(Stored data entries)
::::
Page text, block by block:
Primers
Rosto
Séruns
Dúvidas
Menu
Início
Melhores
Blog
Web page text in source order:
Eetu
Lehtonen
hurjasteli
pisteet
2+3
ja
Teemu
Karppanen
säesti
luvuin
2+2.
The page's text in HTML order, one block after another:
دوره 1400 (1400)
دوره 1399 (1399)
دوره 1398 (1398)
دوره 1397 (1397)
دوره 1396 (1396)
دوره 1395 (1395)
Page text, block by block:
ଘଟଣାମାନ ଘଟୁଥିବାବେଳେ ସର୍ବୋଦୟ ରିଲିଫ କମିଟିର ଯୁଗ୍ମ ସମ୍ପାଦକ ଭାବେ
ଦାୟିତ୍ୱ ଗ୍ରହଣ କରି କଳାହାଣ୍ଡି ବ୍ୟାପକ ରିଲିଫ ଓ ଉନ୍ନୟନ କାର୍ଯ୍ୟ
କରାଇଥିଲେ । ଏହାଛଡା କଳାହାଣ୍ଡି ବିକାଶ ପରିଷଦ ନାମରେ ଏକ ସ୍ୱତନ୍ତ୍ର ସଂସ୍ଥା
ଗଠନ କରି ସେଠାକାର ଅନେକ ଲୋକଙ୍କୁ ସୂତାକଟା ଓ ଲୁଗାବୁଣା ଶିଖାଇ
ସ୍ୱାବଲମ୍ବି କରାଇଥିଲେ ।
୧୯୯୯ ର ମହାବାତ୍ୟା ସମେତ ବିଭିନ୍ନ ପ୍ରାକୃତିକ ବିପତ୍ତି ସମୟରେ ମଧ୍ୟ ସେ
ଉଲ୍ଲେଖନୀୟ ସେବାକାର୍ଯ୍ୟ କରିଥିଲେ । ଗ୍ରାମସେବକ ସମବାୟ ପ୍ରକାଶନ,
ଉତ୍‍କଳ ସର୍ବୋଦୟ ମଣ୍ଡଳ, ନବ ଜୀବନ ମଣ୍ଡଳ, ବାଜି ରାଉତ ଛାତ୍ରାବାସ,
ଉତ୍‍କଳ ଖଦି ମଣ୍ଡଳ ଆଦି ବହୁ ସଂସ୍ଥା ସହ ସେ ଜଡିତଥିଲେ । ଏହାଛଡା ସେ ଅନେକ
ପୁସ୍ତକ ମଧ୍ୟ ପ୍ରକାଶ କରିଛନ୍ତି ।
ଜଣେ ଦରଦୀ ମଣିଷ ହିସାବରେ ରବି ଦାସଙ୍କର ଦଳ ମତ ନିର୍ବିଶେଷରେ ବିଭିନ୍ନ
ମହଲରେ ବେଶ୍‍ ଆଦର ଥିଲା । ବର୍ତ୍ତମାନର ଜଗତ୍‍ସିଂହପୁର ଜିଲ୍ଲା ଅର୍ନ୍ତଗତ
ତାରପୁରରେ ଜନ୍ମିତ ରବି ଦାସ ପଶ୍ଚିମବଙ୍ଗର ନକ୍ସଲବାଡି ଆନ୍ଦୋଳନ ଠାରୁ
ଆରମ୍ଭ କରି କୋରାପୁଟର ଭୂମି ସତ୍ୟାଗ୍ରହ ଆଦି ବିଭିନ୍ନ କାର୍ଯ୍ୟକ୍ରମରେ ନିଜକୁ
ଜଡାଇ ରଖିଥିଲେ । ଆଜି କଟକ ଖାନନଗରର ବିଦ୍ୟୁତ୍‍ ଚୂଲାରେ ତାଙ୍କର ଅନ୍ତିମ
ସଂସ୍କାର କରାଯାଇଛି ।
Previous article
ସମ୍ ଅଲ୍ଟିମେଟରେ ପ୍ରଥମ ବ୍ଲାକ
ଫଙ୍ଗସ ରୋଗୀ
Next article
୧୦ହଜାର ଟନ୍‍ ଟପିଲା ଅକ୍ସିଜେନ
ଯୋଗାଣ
::::
- _Your task_: Give an exact copy of the lines from the one with "ସମ୍ ଅଲ୍ଟିମେଟରେ ପ୍ରଥମ ବ୍ଲାକ" through the end of the entries, both ends included.

- _Worked solution_:
ସମ୍ ଅଲ୍ଟିମେଟରେ ପ୍ରଥମ ବ୍ଲାକ
ଫଙ୍ଗସ ରୋଗୀ
Next article
୧୦ହଜାର ଟନ୍‍ ଟପିଲା ଅକ୍ସିଜେନ
ଯୋଗାଣ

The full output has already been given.